Newsletter subscription: your email address and subscription status.
Blog comments: your name, email, and comment text.

Information we collect automatically

Usage data: page views, session identifiers, referring URLs, device type, and browser type, collected through our first-party analytics.
IP address and user agent: recorded with contact-form submissions and authentication events for security and fraud prevention.
Cookies: see “Cookies & similar technologies” below.

Information we do NOT collect

We never see or store your full credit-card number. All payment information is handled directly by Stripe, Inc. We only receive a transaction identifier and success/failure confirmation.

2. How we use your information

To process orders, ship products, and provide customer service
To create and authenticate your account
To send transactional emails (order confirmations, shipping, password resets, email verification)
To send marketing emails (only if you opt in — you can unsubscribe anytime)
To respond to your inquiries
To improve our site and services through aggregated usage analytics
To prevent fraud, secure our site, and comply with legal obligations

3. Who we share information with

We never sell your personal information. We share data only with:

Stripe, Inc. — payment processing (Stripe privacy policy)
Our email service provider — for transactional and newsletter emails
Shipping carriers — name and shipping address so they can deliver your order
Service providers who host our site and provide operational support under confidentiality obligations
Law enforcement or regulators if required by valid legal process or to protect our rights and safety
A successor entity if we are acquired, merged, or reorganized (you will be notified)

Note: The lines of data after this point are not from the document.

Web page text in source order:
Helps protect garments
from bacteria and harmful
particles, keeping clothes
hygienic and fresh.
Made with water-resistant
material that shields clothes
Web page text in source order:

4. Cookies & similar technologies

We use the following categories of cookies:

Strictly necessary: authentication cookies (access_token, refresh_token), shopping cart session, security tokens. These cannot be disabled without breaking core site functionality.
Functional: preferences like selected product quantity or open cart. First-party only.
Analytics: a first-party session identifier to count unique visitors and page views. We do not use third-party advertising cookies.

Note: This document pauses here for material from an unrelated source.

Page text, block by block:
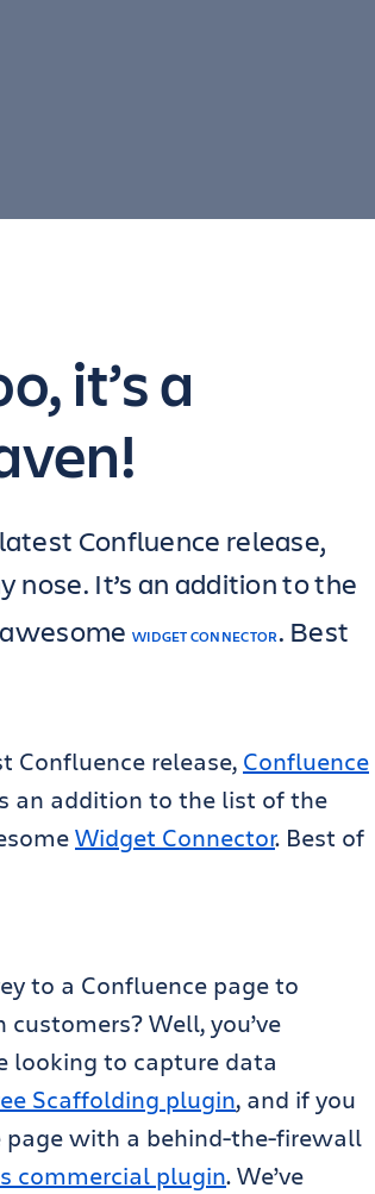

You can decline non-essential cookies via our cookie banner or your browser settings. Declining analytics cookies will not affect your ability to shop or use your account.

5. Your privacy rights

For all users

Access: view your account data at any time from your profile page
Update: correct or update your account information from your profile
Delete: request account deletion by emailing mahi@mahipasha.com
Unsubscribe: stop marketing emails anytime by clicking the unsubscribe link or updating your profile
Data portability: request a copy of your personal data in a portable format

California residents (CCPA / CPRA)

You have the right to:

Know what personal information we collect, use, and disclose
Delete your personal information (subject to limited exceptions)
Correct inaccurate personal information
Opt out of the sale or sharing of personal information — we do not sell personal information
Limit the use of sensitive personal information
Not be discriminated against for exercising your rights

To exercise any of these rights, email us at mahi@mahipasha.com with “California Privacy Rights” in the subject line. We will verify your identity before responding and will respond within 45 days.

“Shine the Light” (Cal. Civ. Code §1798.83): California residents may request a notice describing what categories of personal information we share with third parties for their direct marketing purposes. We do not currently share personal information for third-party direct marketing.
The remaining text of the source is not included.